I guess cache data is invalidated after finishing each kernel invocation. The reason is that GPU doesn’t know whether values in main memory are changed by CPU or not. Is this right? If so, is there anyway to change this behavior?

You should be able to issue an uncached ld/st followed by a system-wide memory fence to make accesses by an SM avoid the cache and become visible to the CPU.

See __threadfence_system() and the ‘volatile’ keyword in the programming guide for more info.

You can also control this on a finer granularity with inline assembly.

Thanks for the reply. I’d like to keep the data remain in cache between kernels calls rather than using uncached ld.

Sorry, I think I misread your question, I thought you were asking how to make CPU writes visible to the GPU before finishing a kernel.

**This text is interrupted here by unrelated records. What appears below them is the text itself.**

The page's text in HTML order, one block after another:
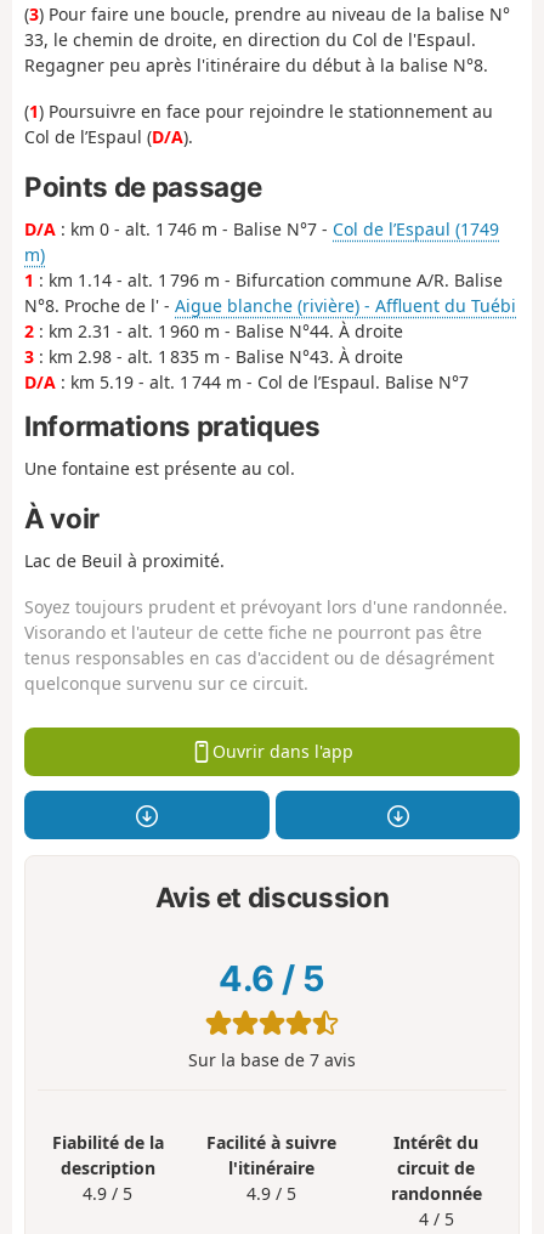
(3) Pour faire une boucle, prendre au niveau de la balise N°
33, le chemin de droite, en direction du Col de l'Espaul.
Regagner peu après l'itinéraire du début à la balise N°8.
(1) Poursuivre en face pour rejoindre le stationnement au
Col de l’Espaul (D/A).
Points de passage
D/A : km 0 - alt. 1 746 m - Balise N°7 - Col de l’Espaul (1749
m)
1 : km 1.14 - alt. 1 796 m - Bifurcation commune A/R. Balise
N°8. Proche de l' - Aigue blanche (rivière) - Affluent du Tuébi
2 : km 2.31 - alt. 1 960 m - Balise N°44. À droite
3 : km 2.98 - alt. 1 835 m - Balise N°43. À droite
D/A : km 5.19 - alt. 1 744 m - Col de l’Espaul. Balise N°7
Informations pratiques
Une fontaine est présente au col.
À voir
Lac de Beuil à proximité.
Soyez toujours prudent et prévoyant lors d'une randonnée.
Visorando et l'auteur de cette fiche ne pourront pas être
tenus responsables en cas d'accident ou de désagrément
quelconque survenu sur ce circuit.
Ouvrir dans l'app
Avis et discussion
4.6 / 5
Sur la base de 7 avis
Fiabilité de la
description
4.9 / 5
Facilité à suivre
l'itinéraire
4.9 / 5
Intérêt du
circuit de
randonnée
4 / 5

Hopefully this text from the PTX manual about the default cache policy answers you actual question:

“Cache at all levels, likely to be accessed again.
The default load instruction cache operation is, which allocates cache lines in all levels (L1
and L2) with normal eviction policy. Global data is coherent at the L2 level, but multiple L1
caches are not coherent for global data. If one thread stores to global memory via one L1 cache,
and a second thread loads that address via a second L1 cache with, the second thread may
get stale L1 cache data, rather than the data stored by the first thread. The driver must
invalidate global L1 cache lines between dependent grids of parallel threads.
Stores by the first
grid program are then correctly fetched by the second grid program issuing default loads
cached in L1.”

So only the L1s (not the L2) should be invalidated between dependent kernels. Also note that the
L1s are write-through by default for global data:

“The default store instruction cache operation is st.wb, which writes back cache lines of coherent
cache levels with normal eviction policy. Data stored to local per-thread memory is cached in L1
and L2 with with write-back. However, sm_20 does NOT cache global store data in L1 because
multiple L1 caches are not coherent for global data. Global stores bypass L1, and discard any L1
lines that match, regardless of the cache operation.
Future GPUs may have globally-coherent L1
caches, in which case st.wb could write-back global store data from L1.”

So the L1s are invalidated, but not written back (the L2 already has the most current value for global data,
and local data is dead after the kernel finishes).

This is very helpful. Thanks!

I assume that you were trying to exploit temporal locality of L1 cache.
What kind of application you were investigating?